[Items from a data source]
==*==

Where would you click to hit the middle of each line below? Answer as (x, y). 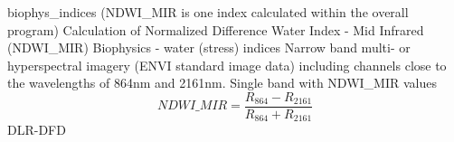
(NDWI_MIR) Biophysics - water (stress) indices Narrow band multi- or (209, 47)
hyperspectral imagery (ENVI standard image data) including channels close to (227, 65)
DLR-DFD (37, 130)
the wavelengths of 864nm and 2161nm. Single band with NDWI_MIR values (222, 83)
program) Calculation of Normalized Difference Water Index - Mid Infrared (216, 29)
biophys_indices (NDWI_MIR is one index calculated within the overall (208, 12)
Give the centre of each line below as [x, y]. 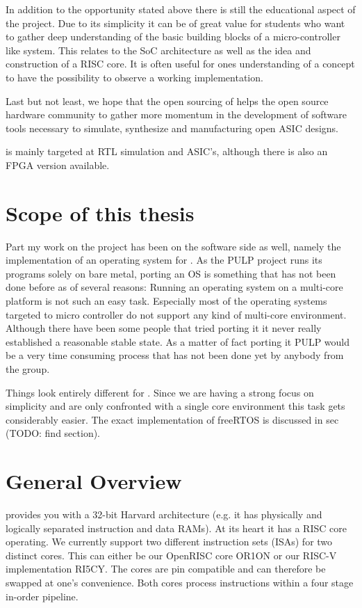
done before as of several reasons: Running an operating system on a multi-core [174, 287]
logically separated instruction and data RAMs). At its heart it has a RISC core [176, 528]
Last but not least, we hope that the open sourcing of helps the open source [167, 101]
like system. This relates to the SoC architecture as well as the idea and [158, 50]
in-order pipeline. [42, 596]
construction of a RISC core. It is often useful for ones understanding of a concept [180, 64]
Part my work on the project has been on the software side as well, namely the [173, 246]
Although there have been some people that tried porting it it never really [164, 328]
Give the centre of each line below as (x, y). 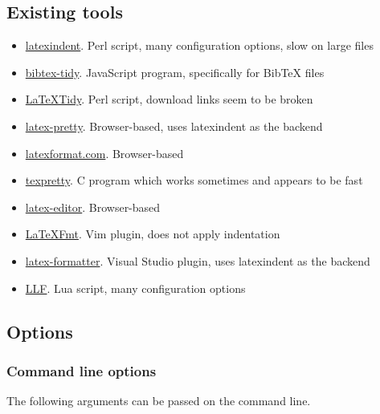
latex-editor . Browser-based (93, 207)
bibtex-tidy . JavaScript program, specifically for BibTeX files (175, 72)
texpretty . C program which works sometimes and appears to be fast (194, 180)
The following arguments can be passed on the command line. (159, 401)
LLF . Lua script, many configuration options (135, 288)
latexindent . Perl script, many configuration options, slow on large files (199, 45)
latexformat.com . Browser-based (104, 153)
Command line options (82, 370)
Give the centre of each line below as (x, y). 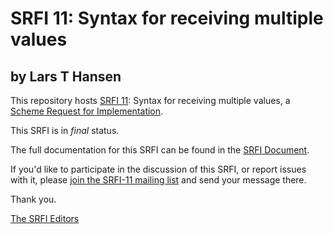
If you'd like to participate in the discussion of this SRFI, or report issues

==*==

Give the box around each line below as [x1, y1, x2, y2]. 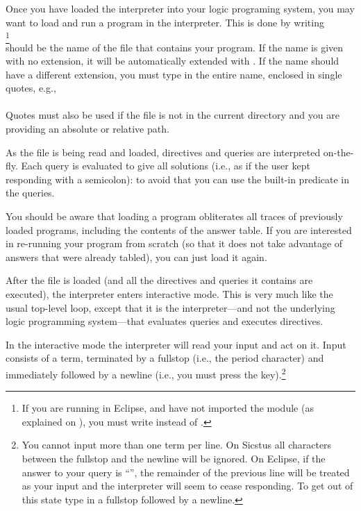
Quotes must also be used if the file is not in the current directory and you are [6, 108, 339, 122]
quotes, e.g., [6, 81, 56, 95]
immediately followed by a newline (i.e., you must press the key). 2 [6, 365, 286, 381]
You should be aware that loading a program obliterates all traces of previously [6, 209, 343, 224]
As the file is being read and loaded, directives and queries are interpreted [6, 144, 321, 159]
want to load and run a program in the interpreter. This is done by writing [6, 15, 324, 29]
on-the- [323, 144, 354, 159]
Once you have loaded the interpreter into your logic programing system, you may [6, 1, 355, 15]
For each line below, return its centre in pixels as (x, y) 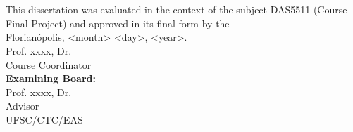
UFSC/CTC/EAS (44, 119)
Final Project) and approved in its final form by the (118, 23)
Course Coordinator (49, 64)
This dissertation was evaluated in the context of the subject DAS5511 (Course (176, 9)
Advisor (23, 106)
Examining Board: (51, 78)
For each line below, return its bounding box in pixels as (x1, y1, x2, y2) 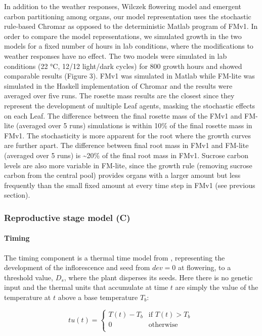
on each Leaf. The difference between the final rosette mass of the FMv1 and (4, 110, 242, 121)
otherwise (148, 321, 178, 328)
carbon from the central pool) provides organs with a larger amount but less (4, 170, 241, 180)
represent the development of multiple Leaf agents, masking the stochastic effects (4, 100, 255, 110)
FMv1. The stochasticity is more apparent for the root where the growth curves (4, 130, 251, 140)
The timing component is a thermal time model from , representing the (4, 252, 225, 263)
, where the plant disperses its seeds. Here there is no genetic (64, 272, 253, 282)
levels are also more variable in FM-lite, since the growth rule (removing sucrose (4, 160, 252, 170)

==*==

# [Assigned task]
Output only the lines above from the one containing "Examining Board: (51, 78)" to the one containing "otherwise (148, 321, 178, 328)", both included, exactly as written and with no pictures.

# [Solution]
Examining Board: (51, 78)
For each line below, return its bounding box in pixels as (x1, y1, x2, y2) 
on each Leaf. The difference between the final rosette mass of the FMv1 and (4, 110, 242, 121)
otherwise (148, 321, 178, 328)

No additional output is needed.